===== The data
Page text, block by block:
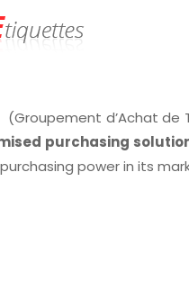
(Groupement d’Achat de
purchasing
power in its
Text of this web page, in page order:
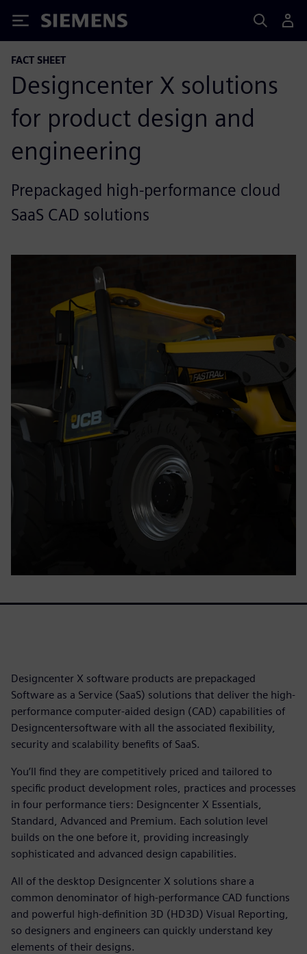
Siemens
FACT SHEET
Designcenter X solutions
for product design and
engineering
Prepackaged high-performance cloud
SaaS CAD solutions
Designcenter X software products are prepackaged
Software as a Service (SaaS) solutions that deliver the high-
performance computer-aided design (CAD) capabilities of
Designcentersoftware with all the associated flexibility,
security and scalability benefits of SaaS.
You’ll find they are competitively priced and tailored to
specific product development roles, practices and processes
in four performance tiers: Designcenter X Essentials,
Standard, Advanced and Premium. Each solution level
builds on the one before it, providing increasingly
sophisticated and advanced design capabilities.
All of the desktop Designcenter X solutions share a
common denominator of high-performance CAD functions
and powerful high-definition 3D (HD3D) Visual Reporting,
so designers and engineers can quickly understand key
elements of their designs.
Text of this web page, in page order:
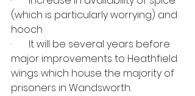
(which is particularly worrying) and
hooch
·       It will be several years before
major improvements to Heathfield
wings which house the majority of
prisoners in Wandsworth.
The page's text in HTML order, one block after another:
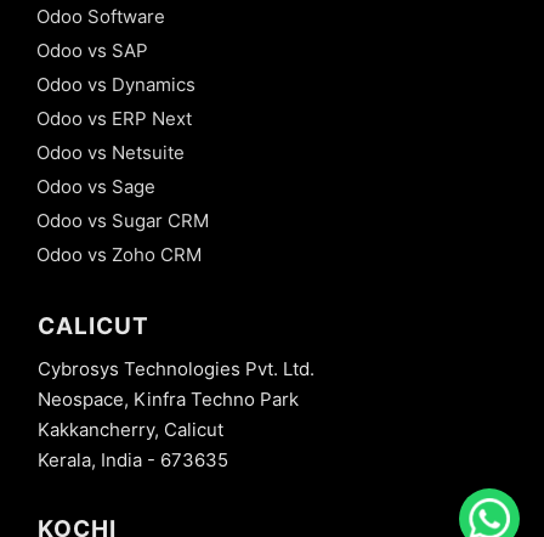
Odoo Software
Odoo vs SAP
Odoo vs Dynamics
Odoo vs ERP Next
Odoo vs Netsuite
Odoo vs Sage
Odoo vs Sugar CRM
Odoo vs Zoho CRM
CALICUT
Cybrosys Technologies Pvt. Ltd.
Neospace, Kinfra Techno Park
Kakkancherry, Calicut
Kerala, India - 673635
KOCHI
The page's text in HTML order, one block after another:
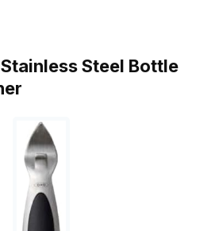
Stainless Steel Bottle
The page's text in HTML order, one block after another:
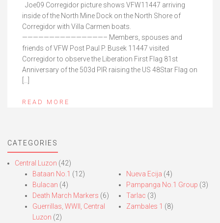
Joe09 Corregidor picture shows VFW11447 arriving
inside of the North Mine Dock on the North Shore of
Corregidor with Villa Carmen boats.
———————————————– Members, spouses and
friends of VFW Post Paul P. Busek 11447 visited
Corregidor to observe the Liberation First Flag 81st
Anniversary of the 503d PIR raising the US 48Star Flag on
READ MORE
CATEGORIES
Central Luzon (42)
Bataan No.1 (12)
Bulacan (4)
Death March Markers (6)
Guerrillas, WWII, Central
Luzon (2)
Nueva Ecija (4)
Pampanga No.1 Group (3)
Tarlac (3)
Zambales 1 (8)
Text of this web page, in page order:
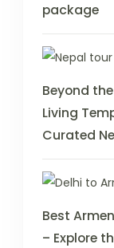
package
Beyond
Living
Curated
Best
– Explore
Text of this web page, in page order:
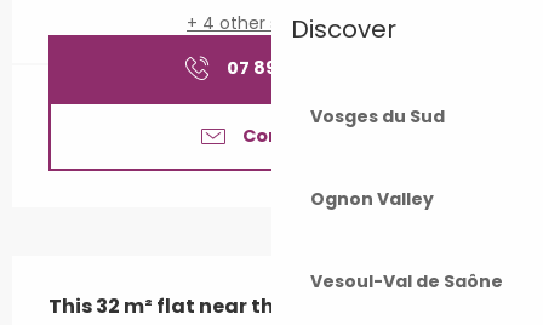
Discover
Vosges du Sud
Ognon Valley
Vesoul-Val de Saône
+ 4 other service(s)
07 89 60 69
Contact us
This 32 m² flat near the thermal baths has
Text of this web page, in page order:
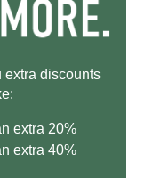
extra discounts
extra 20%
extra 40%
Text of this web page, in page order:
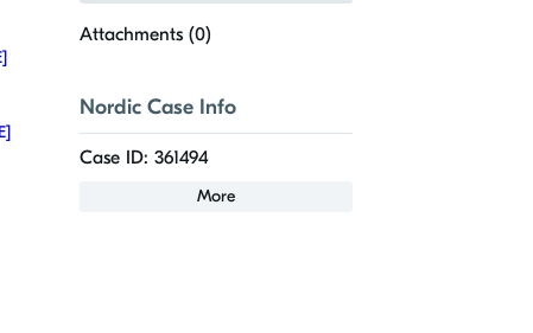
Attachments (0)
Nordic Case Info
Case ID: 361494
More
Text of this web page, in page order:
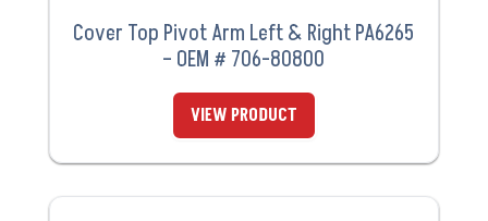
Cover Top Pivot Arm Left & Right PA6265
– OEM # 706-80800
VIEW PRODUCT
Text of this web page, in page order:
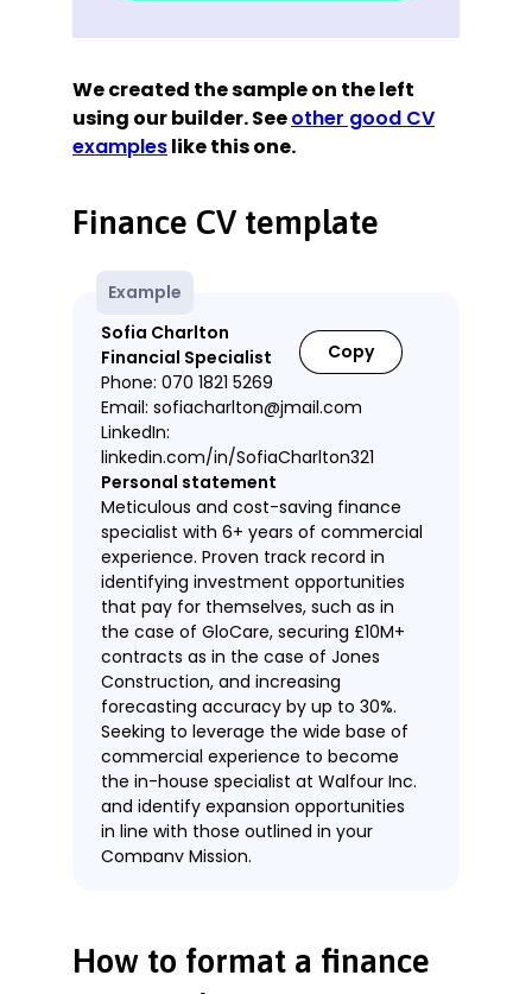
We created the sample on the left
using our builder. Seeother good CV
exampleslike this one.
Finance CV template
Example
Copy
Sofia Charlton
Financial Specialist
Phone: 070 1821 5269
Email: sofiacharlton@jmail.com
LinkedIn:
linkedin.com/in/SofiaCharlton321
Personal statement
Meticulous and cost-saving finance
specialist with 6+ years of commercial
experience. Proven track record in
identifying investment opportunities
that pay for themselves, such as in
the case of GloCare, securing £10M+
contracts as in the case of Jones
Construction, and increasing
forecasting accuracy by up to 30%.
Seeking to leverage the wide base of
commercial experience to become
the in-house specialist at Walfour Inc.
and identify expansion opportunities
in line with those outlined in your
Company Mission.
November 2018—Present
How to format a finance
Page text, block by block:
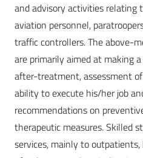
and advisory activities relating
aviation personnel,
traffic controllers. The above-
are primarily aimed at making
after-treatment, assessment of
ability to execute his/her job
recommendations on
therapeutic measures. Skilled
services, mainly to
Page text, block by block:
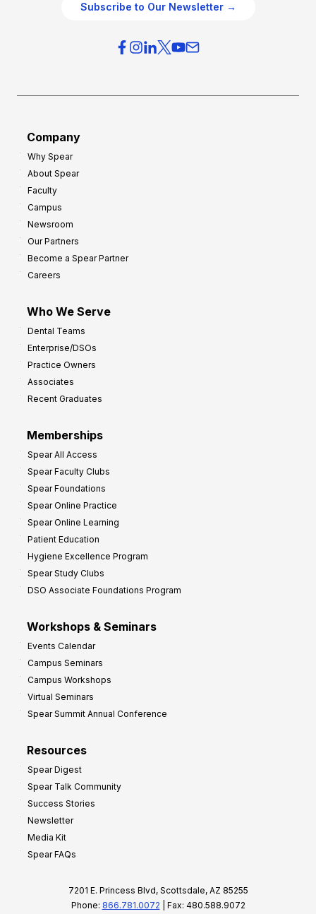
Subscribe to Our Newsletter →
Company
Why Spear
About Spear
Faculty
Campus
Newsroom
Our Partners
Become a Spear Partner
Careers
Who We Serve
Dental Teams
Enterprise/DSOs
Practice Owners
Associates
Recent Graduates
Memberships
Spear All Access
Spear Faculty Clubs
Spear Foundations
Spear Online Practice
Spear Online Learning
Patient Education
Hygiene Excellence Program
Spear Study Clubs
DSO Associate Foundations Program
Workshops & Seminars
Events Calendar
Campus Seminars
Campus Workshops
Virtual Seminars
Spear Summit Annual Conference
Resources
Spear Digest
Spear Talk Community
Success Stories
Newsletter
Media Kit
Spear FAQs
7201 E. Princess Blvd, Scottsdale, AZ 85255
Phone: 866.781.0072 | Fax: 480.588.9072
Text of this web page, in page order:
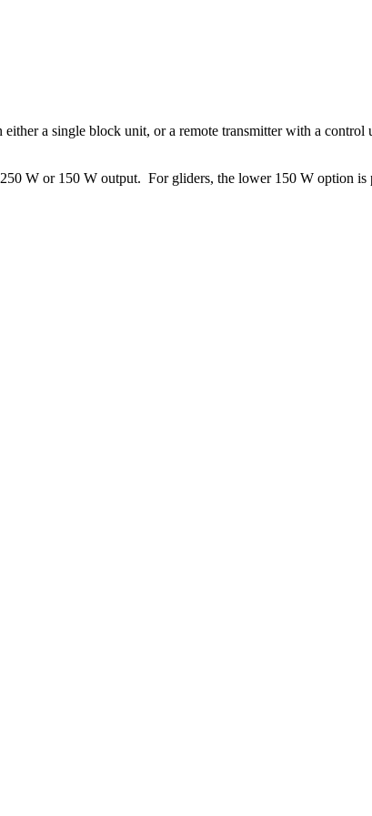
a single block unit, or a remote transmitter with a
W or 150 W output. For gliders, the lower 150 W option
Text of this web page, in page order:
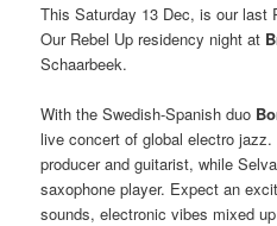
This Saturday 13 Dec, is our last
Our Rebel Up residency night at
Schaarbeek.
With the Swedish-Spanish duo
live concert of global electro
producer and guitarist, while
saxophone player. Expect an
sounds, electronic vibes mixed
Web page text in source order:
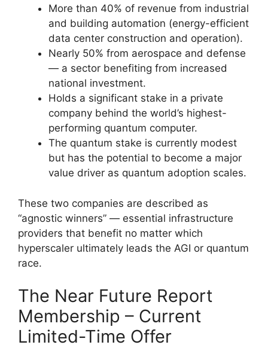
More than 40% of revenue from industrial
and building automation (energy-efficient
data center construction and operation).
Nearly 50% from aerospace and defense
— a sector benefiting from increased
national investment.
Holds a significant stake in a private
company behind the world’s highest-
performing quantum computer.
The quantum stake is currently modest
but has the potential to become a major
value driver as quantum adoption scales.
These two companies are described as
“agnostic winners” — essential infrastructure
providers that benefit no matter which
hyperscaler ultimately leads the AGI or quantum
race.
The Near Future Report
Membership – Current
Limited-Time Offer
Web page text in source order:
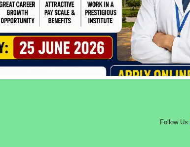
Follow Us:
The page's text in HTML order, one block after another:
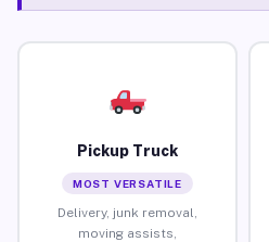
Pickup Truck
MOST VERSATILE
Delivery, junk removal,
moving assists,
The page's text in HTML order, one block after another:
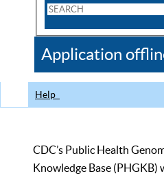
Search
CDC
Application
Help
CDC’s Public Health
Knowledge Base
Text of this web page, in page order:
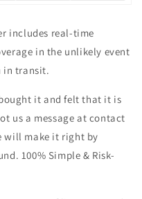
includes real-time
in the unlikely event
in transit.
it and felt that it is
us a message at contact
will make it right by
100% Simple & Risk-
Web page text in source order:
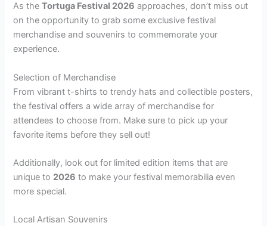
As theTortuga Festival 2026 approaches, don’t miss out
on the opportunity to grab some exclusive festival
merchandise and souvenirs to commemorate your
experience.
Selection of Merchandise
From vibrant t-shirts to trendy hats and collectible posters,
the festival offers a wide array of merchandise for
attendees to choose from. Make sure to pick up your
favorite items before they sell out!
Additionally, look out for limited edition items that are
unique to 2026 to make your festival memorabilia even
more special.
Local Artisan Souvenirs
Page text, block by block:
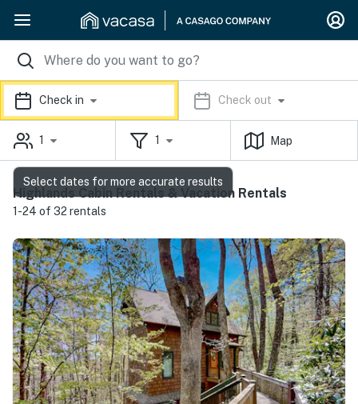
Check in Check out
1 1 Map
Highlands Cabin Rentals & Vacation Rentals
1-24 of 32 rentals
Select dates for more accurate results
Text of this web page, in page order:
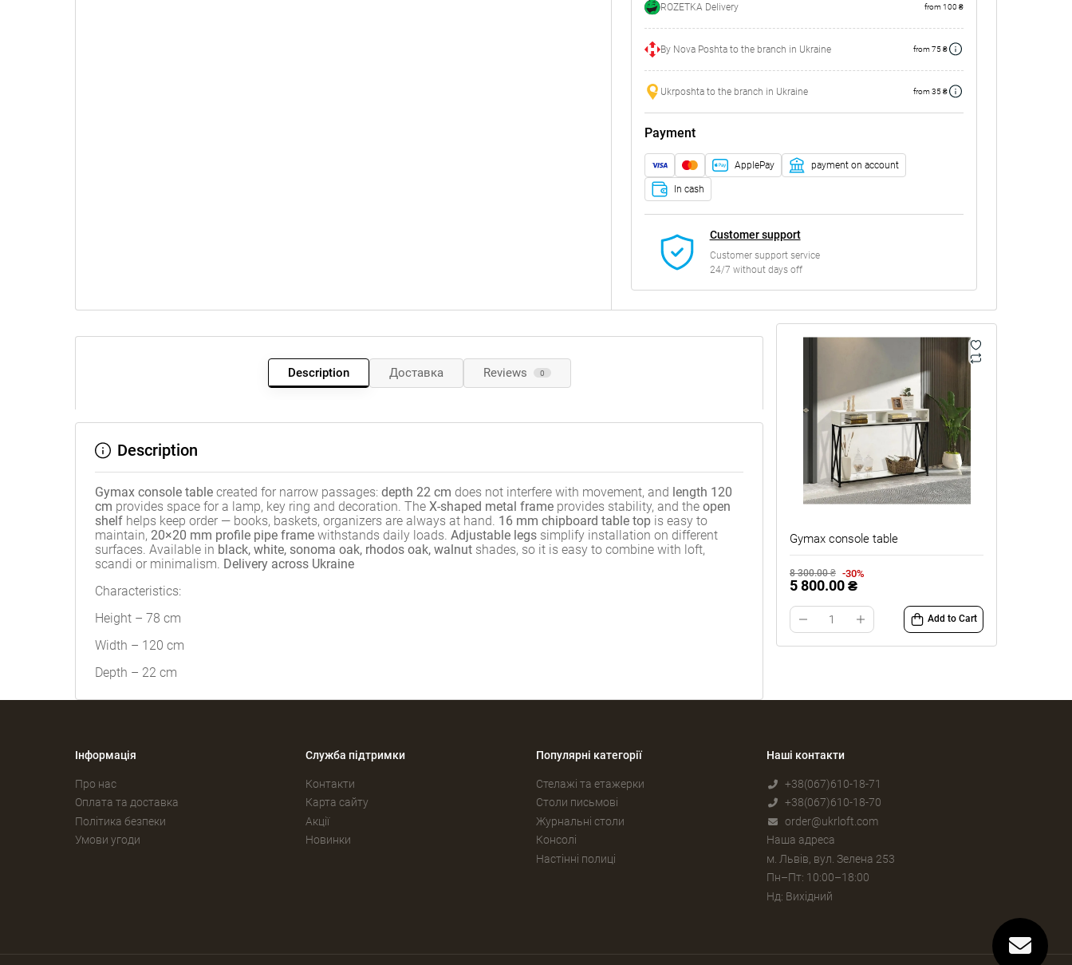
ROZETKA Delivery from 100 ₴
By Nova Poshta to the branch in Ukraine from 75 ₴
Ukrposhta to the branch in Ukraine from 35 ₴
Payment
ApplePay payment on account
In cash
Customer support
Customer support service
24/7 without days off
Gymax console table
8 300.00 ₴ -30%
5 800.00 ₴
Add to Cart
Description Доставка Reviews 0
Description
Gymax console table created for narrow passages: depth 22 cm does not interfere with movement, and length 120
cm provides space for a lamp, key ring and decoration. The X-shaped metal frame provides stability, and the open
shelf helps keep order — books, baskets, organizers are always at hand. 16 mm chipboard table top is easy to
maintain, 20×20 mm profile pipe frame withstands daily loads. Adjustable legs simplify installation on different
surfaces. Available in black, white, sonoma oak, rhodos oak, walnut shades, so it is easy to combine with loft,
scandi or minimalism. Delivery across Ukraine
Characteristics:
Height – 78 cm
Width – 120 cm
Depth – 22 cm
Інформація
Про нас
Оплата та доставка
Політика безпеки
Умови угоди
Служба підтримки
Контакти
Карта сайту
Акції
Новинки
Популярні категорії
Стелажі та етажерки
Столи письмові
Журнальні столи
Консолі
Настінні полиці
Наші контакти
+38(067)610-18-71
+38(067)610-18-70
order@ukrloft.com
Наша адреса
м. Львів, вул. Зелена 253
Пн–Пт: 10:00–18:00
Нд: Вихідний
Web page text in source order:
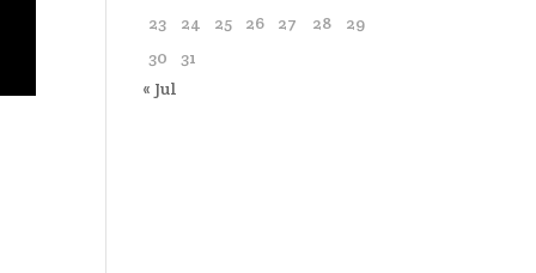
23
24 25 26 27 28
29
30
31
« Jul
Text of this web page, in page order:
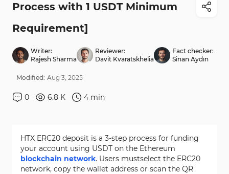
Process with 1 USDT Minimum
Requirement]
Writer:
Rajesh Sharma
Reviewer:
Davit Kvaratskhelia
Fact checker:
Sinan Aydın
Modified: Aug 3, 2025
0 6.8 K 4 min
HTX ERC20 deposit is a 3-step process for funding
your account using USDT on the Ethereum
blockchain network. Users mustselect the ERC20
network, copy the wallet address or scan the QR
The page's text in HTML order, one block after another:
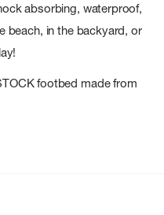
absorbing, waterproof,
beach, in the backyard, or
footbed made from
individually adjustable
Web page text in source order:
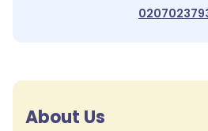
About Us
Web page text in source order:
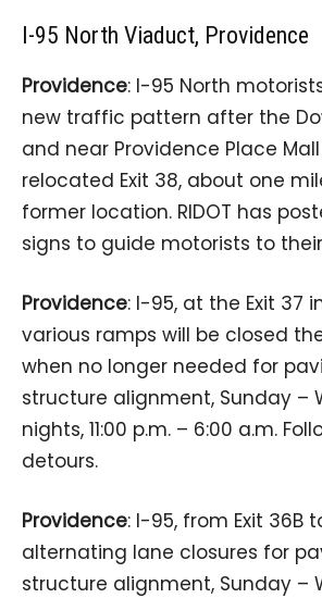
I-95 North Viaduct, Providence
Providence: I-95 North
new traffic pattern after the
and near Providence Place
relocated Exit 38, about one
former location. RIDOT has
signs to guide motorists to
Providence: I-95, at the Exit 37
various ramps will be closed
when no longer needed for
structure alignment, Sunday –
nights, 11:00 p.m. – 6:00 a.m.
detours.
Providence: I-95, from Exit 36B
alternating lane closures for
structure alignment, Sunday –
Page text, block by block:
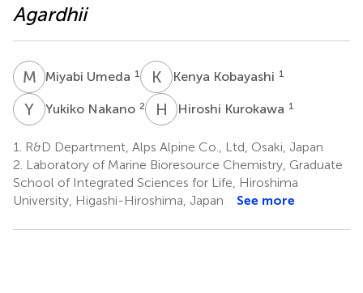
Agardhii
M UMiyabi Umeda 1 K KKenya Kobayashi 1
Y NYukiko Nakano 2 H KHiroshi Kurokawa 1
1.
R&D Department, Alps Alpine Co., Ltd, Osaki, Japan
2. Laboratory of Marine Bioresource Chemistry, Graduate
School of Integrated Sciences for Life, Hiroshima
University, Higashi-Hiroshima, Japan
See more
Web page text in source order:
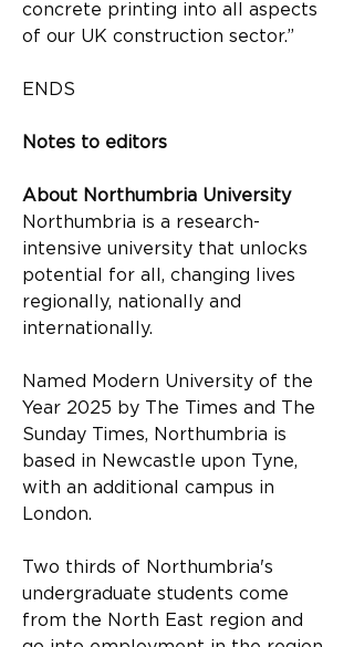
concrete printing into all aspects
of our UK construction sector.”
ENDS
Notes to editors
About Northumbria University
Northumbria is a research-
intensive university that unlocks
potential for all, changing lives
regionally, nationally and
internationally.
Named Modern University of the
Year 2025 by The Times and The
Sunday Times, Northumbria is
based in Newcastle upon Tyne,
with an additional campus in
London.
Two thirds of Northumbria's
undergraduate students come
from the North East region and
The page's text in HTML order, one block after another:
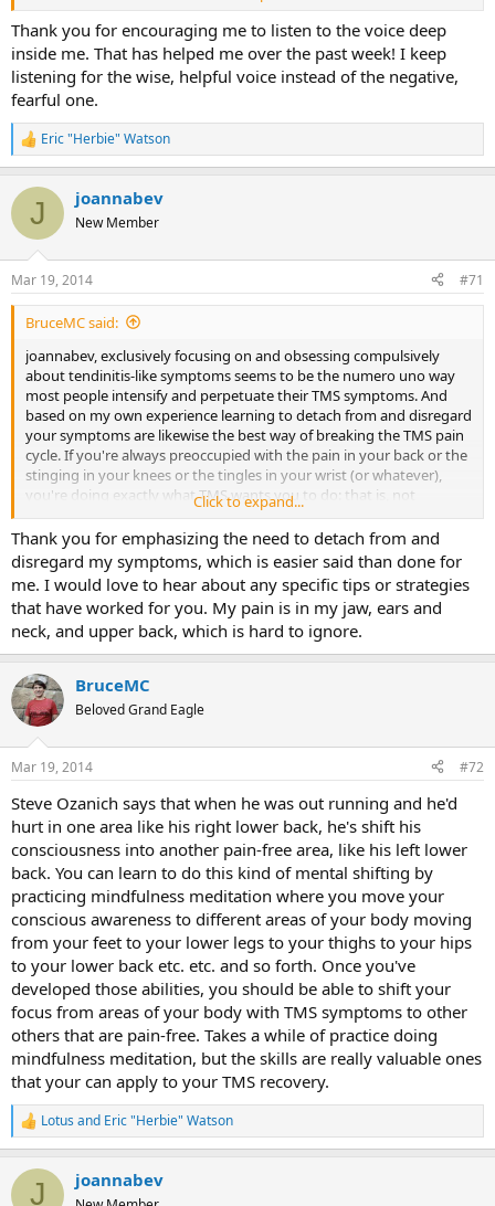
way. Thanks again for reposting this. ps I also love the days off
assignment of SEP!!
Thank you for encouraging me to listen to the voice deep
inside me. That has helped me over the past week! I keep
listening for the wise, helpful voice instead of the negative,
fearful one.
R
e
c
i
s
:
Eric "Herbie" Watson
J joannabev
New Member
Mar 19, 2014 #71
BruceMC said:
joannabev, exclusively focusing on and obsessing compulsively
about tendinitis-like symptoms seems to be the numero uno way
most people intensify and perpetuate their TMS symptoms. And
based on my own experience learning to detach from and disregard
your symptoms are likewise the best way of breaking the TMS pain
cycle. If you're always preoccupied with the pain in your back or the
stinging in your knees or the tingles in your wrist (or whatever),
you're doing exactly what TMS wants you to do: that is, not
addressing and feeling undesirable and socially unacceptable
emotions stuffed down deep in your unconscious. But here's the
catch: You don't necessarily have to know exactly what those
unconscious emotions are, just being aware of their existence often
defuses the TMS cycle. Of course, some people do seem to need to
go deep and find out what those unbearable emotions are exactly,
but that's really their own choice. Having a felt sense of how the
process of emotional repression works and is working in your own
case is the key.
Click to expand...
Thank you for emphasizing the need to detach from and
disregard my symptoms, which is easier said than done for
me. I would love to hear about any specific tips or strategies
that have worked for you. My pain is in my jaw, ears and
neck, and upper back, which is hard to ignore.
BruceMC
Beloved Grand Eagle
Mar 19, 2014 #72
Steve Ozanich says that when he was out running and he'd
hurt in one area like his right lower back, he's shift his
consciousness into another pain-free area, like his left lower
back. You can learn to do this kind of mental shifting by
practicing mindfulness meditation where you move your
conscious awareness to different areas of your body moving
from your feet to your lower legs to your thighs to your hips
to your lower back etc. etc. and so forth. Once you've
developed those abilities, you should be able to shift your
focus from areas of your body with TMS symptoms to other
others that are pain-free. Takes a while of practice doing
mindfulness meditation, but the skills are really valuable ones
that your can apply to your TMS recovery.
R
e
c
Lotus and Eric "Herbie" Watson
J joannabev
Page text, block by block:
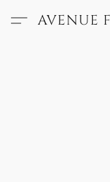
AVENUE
==========
_About this task:_ Go through the records above line by line and say how many lines include "will", giving only that number.

_Task result:_ 3